St. Luke's Episcopal Hosp. v. La. Health Serv. & Indem. Co., No. H-08-1870, 2009 WL 47125, at *8 (S.D. Tex. Jan. 6, 2009)
While Plaintiffs argue that it is more convenient for them to litigate this case in Utah, all parties and any likely witnesses are all located in California. These factors weigh in favor of transferring venue.
4. The familiarity of judges in the Northern District of California with Plaintiff's claims and the subject matter of the case.
As Blue Shield points out, the judges of the Northern District of California are particularly familiar with California's state regulation of “health care service plans” like Blue Shield through the DMHC. Blue Shield cites a No. of decisions from the Northern District of California that address ERISA denial-of-benefits litigation concerning Blue Shield, and in some cases also addressing the DMHC independent medical review apparatus available under California state law. These considerations also weigh in favor of transferring venue.
Motion p. 9; see also Cal. Health & Saf. Code §§ 1341, 1345(f) (defining “health care service plan”).
See, e.g, Josef K. v. California Physicians' Serv., 477 F.Supp.3d 886, 896-97 (N.D. Cal. 2020); Brian H. v. Blue Shield of California, 2018 WL 5778318, at *1 (N.D. Cal. Nov. 1, 2018), aff'd, 830 Fed. App'x 536 (9th Cir. Dec. 2, 2020); Des Roches v. California Physicians' Serv., 320 F.R.D. 486, 502-03 (N.D. Cal. 2017); Krysten C. v. Blue Shield of California, 2016 WL 5934709, at *3 (N.D. Cal. Oct. 11, 2016), aff'd 721 Fed.Appx. 645 (9th Cir. Jan. 9, 2018).
In sum, the Northern District of California “is the forum with the greatest connection to the operative facts of this case and, under practical consideration of the facts, is the most appropriate forum for this case.” Blue Shield has met its burden of establishing that the District of Utah is an inconvenient forum and that the Northern District of California is a more convenient forum. Accordingly, it is appropriate to transfer the venue of this case to the Northern District of California.
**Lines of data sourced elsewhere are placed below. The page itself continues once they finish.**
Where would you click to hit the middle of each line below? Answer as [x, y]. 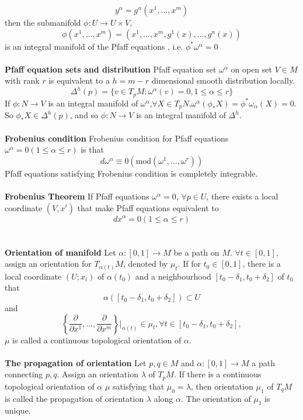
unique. [18, 410]
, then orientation [222, 386]
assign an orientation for [48, 264]
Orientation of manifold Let [60, 252]
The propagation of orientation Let [76, 362]
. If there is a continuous [217, 374]
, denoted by [145, 264]
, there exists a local [242, 196]
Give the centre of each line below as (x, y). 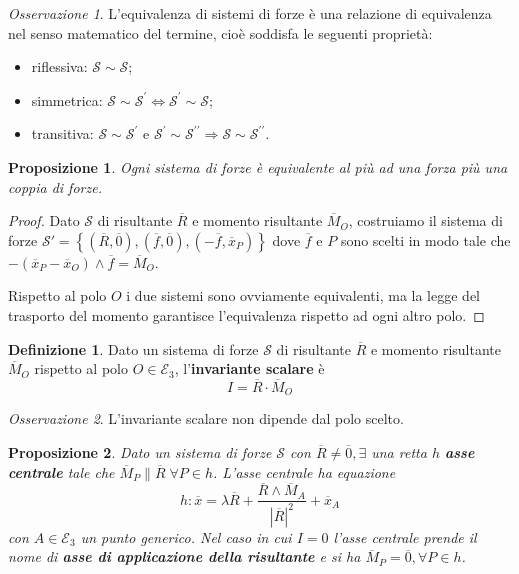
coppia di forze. (55, 186)
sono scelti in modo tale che (425, 239)
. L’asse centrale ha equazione (304, 471)
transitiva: (62, 133)
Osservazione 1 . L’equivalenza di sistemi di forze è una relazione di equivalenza (250, 13)
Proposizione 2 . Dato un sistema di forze (140, 451)
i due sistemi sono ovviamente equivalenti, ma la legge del (303, 295)
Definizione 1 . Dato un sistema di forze (133, 348)

IHC Health Servs., Inc., 2016 WL 4769342, at *9.
ORDER
For the foregoing reasons, IT IS HEREBY ORDERED that Defendant's Motion to Transfer Venue Under the Doctrine of Forum Non Conveniens is GRANTED.
Docket no. 9, filed April 23, 2021.
IT IS FURTHER HEREBY ORDERED that this case is transferred to the Northern District of California as a more convenient forum.